Le huitième de finale de l'Euro 2024 Autriche-Turquie, remporté par les hommes de Vincenzo Montella, est encore dans toutes les mémoires. Buteur dès le coup d'envoi, puis auteur d'un doublé à l'heure de jeu, le Turc Merih Demiral avait célébré sa seconde réussite en joignant son pouce au majeur et à l'annulaire.
Le joueur d'Al-Ahli, passé par la Juve ou l'Atalanta, réalisait par ce geste le signe de ralliement de la milice turque des «Loups gris». Il s'agit du mouvement paramilitaire du Parti d'action nationaliste (MHP), un partenaire de coalition du parti de Recep Tayyip Erdogan, situé à l’extrême droite sur l'échiquier politique turc et proche de l'idéologie fasciste.

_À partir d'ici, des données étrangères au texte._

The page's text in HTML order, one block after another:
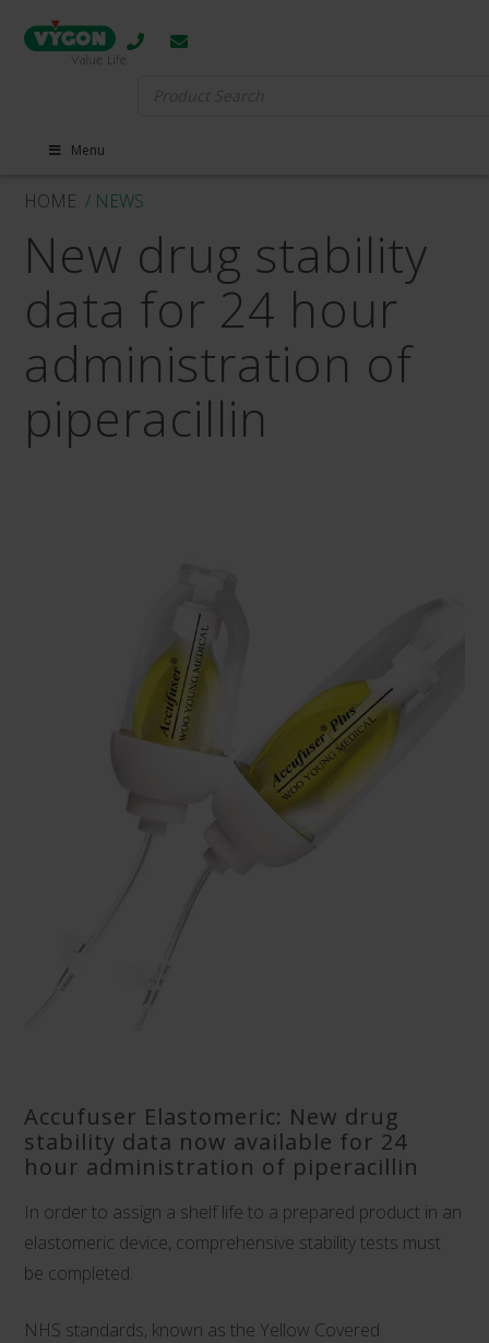
Menu
HOME / NEWS
New drug stability
data for 24 hour
administration of
piperacillin
Accufuser Elastomeric: New drug
stability data now available for 24
hour administration of piperacillin
In order to assign a shelf life to a prepared product in an
elastomeric device, comprehensive stability tests must
be completed.
NHS standards, known as the Yellow Covered
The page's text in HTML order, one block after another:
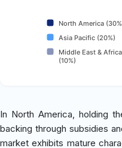
North America
Asia Pacific (20%)
Middle East & Africa
(10%)
In North America, holding
backing through subsidies
market exhibits mature
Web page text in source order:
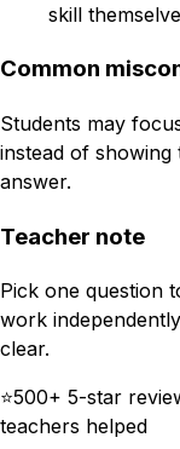
skill
Common
Students may
instead of
answer.
Teacher note
Pick one question
work
clear.
⭐500+ 5-star
teachers helped
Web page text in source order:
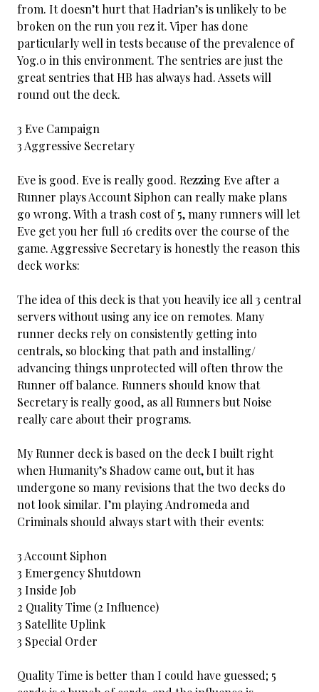
from. It doesn’t hurt that Hadrian’s is unlikely to be
broken on the run you rez it. Viper has done
particularly well in tests because of the prevalence of
Yog.0 in this environment. The sentries are just the
great sentries that HB has always had. Assets will
round out the deck.
3 Eve Campaign
3 Aggressive Secretary
Eve is good. Eve is really good. Rezzing Eve after a
Runner plays Account Siphon can really make plans
go wrong. With a trash cost of 5, many runners will let
Eve get you her full 16 credits over the course of the
game. Aggressive Secretary is honestly the reason this
deck works:
The idea of this deck is that you heavily ice all 3 central
servers without using any ice on remotes. Many
runner decks rely on consistently getting into
centrals, so blocking that path and installing/
advancing things unprotected will often throw the
Runner off balance. Runners should know that
Secretary is really good, as all Runners but Noise
really care about their programs.
My Runner deck is based on the deck I built right
when Humanity’s Shadow came out, but it has
undergone so many revisions that the two decks do
not look similar. I’m playing Andromeda and
Criminals should always start with their events:
3 Account Siphon
3 Emergency Shutdown
3 Inside Job
2 Quality Time (2 Influence)
3 Satellite Uplink
3 Special Order
Quality Time is better than I could have guessed; 5
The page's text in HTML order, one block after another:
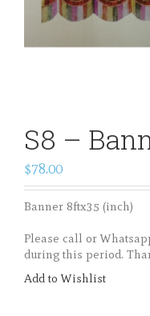
S8 –
$78.00
Banner 8ftx35 (inch)
Please call or
during this period.
Add to Wishlist
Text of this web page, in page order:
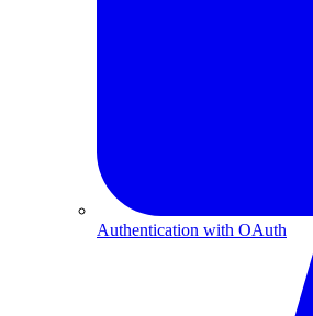
Authentication with OAuth
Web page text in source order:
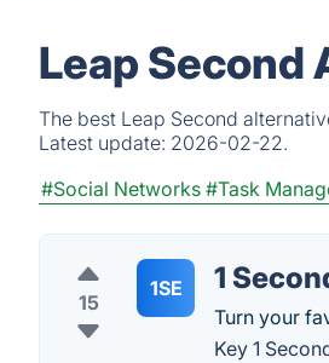
Leap Second
The best Leap Second
Latest update: 2026-02-22.
#Social Networks #Task
15
1SE 1
Turn your
Key 1

Ce groupuscule est surveillé de près sur le Vieux Continent. C'est le cas en Allemagne, pays hôte du dernier Championnat d'Europe des nations. Il a été dissous en France en Conseil des ministres, alors qu'il n'avait pas d'existence légale officielle. L'organisation est interdite en Autriche depuis 2019 et le geste, équivalent au salut nazi, y est interdit. Discrets, les extrémistes de droite turcs sont également actifs en Suisse.
La célébration de Merih Demiral en référence aux «Loups gris» faisait suite à l'ouverture d'un procès ultra-médiatisé en Turquie, après l’assassinat en plein jour d’un ancien chef de la branche. 22 personnes étaient alors jugées dans une ambiance tendue. Demiral avait immédiatement écopé d'une suspension de deux matchs par l'UEFA, car la politique n'a pas sa place sur les terrains de football. Son équipe ayant été éliminée par les Pays-Bas au tour suivant, il n'était plus réapparu à l'Euro. Il avait cruellement manqué à ses coéquipiers face aux hommes de Ronald Koeman.
Cette sanction prononcée par l'instance basée à Nyon avait été très mal accueillie en Turquie, par les supporters et les autorités. A tel point que les fans turcs présents à Berlin ont massivement reproduit le signe des «Loups gris» en marge du quart de finale contre les Pays-Bas. Le maire de la ville de Bolu dans la province du même nom, Tanju Özcan, promettait pour sa part d'ériger une statue en l'honneur du joueur et de sa célébration. «Je vous promets que je ferai construire une statue de Merih Demiral reproduisant le signe Bozkurt à Bolu», avait-il fait savoir à ses administrés, rappelle le quotidien allemand Bild.
C'est désormais chose faite. La chaîne de télévision turque Koroglu TV et de nombreuses photographies attestent de la présence d'une statue à une intersection du quartier de Karaçayır, au sud de la ville. Tanju Özcan a donc tenu parole. L'édifice a été inauguré lors d'une cérémonie officielle en sa présence. Le maire a profité de cette occasion pour prendre la parole et dire ce qu'il pensait de cette célébration controversée.
Tanju Özcan a ajouté durant son discours qu'il désapprouvait et méprisait vivement «la condamnation prononcée à l'encontre de Merih Demiral. Je maudis la Fédération turque de football, car elle n'a pas réussi à empêcher cette sanction». L'homme a conclu de manière provocante avec les propos suivants: «Voyons si l’Europe me punit également».
Certains médias turcs relayaient en août dernier une proposition similaire à Izmir sur les bords de la mer Égée. Soumise par le vice-président du Parti d'action nationaliste (MHP), Bahadir Altinkeser, la motion a été approuvée, mais le maire de la ville, Cemil Tugay, s'est fermement opposé au projet. «Nous n'érigerons pas la statue d'un footballeur reproduisant le symbole du "loup gris" à Izmir», avait-t-il déclaré à l'issue d'un débat ayant suscité la controverse dans la ville.
Merih Demiral s'est exprimé sur les réseaux sociaux après l'inauguration de sa statue. «Elle incarne nos concitoyens dont le cœur bat pour le croissant et la lune. Elle est à la fois un honneur pour moi et l'expression la plus concrète de ma fierté de faire partie de ce beau pays», a-t-il écrit en partageant sa gratitude. Il avait aperçu le signe du loup dans les travées du stade de Leipzig après son second but, et c'est ce qui l'avait poussé à le reproduire de manière instinctive.